2017 is proving to be a stressful and costly year for asset managers. The terms of the UK’s exit from the EU will continue to be the subject of extensive debate, both politically and in the press. At the same time, MiFID II is just around the corner, coming into force in January 2018 after having been put back a year due to the complexity of its implementation.

MiFID II recasts and broadens MiFID (the EU’s Markets in Financial Instruments Directive) in response to the financial crisis. It will change the way asset managers operate and not just in terms of enhanced investor protection. The new rules affecting allocation of costs for research, the impact on the fixed income market, the prohibition on payments to financial advisers and the new significantly more onerous reporting requirements are all major issues for the industry players to deal with. One commentator has estimated that MiFID II will cost the financial services industry more than EUR 2.5 billion to implement. And smaller players will be hit hardest, having less ability to absorb these hefty costs.

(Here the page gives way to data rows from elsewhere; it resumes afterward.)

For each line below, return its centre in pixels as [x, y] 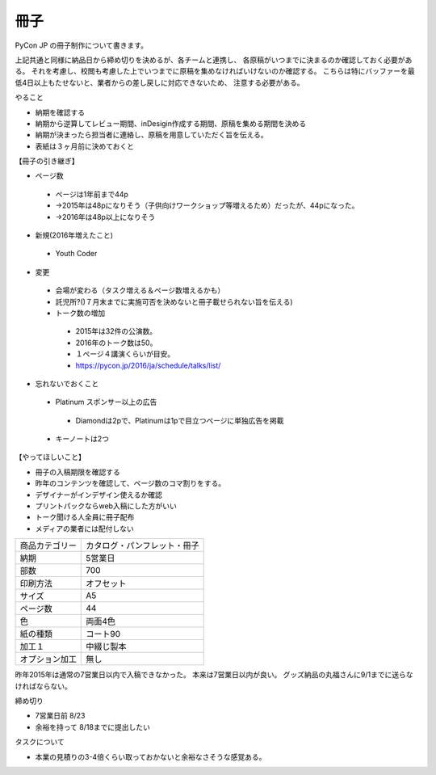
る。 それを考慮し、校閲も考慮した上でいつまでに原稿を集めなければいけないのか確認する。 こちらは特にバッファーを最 [215, 71]
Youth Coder [76, 254]
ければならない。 [43, 686]
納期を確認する [60, 112]
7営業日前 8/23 [60, 716]
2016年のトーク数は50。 [116, 343]
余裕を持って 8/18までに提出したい [93, 727]
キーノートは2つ [82, 439]

As for the UK’s proposed exit from the EU (the UK has yet to formally pull that trigger) we can expect the UK’s financial services industry to be significantly impacted. However, quite what that impact will be is as yet unknown and will depend on what model is eventually negotiated for the relationship between the UK and the EU in place of the UK’s current position as a full member of the EU. Of particular relevance for asset managers will be what the UK’s access to EU markets will look like. Currently, asset managers along with other UK authorised firms have full access to EU markets under passporting rights, which allow them to carry on business in another EEA state whether or not through a branch.